- **Data excerpts**:
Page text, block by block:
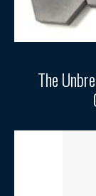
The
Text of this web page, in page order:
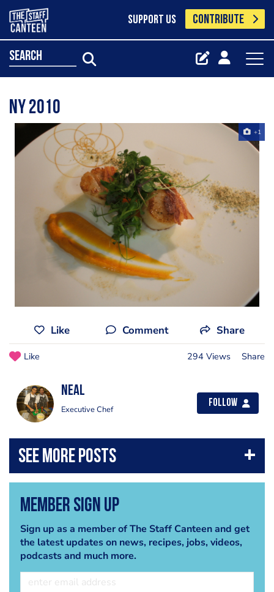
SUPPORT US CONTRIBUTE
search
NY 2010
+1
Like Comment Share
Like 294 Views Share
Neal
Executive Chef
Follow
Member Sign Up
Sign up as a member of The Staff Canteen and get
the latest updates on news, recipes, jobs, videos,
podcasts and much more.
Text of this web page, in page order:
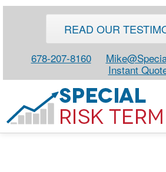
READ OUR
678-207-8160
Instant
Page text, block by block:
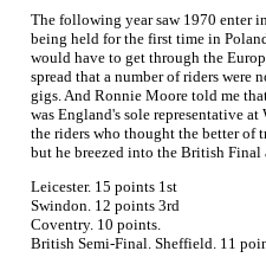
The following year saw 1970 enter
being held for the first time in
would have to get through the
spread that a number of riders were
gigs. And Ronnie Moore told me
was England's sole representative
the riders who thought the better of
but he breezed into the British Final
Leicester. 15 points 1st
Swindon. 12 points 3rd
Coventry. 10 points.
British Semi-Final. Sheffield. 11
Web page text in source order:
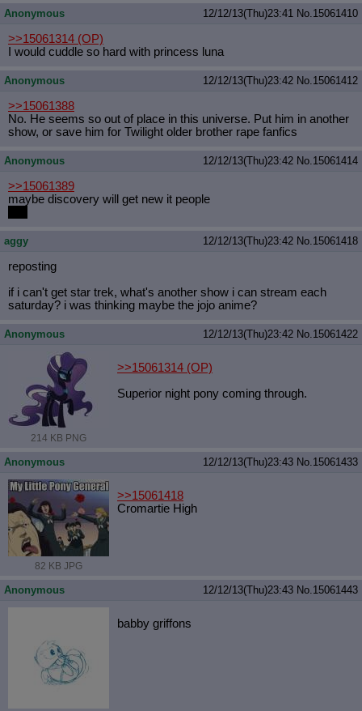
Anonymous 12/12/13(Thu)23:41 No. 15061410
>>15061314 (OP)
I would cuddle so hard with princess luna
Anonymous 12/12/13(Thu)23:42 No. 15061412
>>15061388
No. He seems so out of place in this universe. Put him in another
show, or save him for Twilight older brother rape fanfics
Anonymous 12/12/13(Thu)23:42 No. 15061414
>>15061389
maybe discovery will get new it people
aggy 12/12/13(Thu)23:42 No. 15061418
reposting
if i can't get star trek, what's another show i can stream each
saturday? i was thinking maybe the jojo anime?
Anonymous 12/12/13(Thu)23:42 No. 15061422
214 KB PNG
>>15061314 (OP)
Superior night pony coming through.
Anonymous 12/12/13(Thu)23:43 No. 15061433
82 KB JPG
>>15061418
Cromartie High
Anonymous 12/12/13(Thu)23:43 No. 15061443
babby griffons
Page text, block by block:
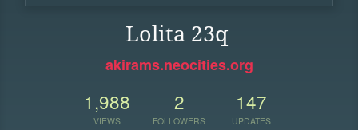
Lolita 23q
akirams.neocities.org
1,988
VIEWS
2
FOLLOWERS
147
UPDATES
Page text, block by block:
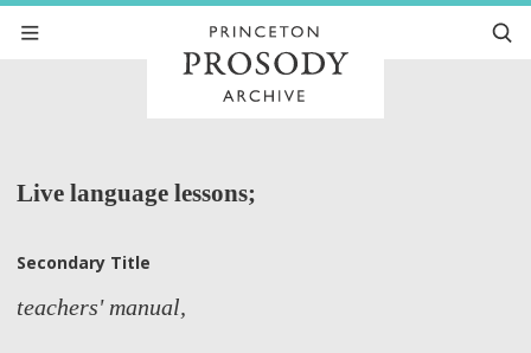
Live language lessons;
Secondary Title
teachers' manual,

- **Your assignment**: Each line from the one holding "SUPPORT US CONTRIBUTE" down to the end of the records is to be reproduced unaltered, and the pictures are to be omitted.

- **Solved problem**:
SUPPORT US CONTRIBUTE
search
NY 2010
+1
Like Comment Share
Like 294 Views Share
Neal
Executive Chef
Follow
Member Sign Up
Sign up as a member of The Staff Canteen and get
the latest updates on news, recipes, jobs, videos,
podcasts and much more.
Text of this web page, in page order:
READ OUR
678-207-8160
Instant
Page text, block by block:
The following year saw 1970 enter
being held for the first time in
would have to get through the
spread that a number of riders were
gigs. And Ronnie Moore told me
was England's sole representative
the riders who thought the better of
but he breezed into the British Final
Leicester. 15 points 1st
Swindon. 12 points 3rd
Coventry. 10 points.
British Semi-Final. Sheffield. 11
Web page text in source order:
Anonymous 12/12/13(Thu)23:41 No. 15061410
>>15061314 (OP)
I would cuddle so hard with princess luna
Anonymous 12/12/13(Thu)23:42 No. 15061412
>>15061388
No. He seems so out of place in this universe. Put him in another
show, or save him for Twilight older brother rape fanfics
Anonymous 12/12/13(Thu)23:42 No. 15061414
>>15061389
maybe discovery will get new it people
aggy 12/12/13(Thu)23:42 No. 15061418
reposting
if i can't get star trek, what's another show i can stream each
saturday? i was thinking maybe the jojo anime?
Anonymous 12/12/13(Thu)23:42 No. 15061422
214 KB PNG
>>15061314 (OP)
Superior night pony coming through.
Anonymous 12/12/13(Thu)23:43 No. 15061433
82 KB JPG
>>15061418
Cromartie High
Anonymous 12/12/13(Thu)23:43 No. 15061443
babby griffons
Page text, block by block:
Lolita 23q
akirams.neocities.org
1,988
VIEWS
2
FOLLOWERS
147
UPDATES
Page text, block by block:
Live language lessons;
Secondary Title
teachers' manual,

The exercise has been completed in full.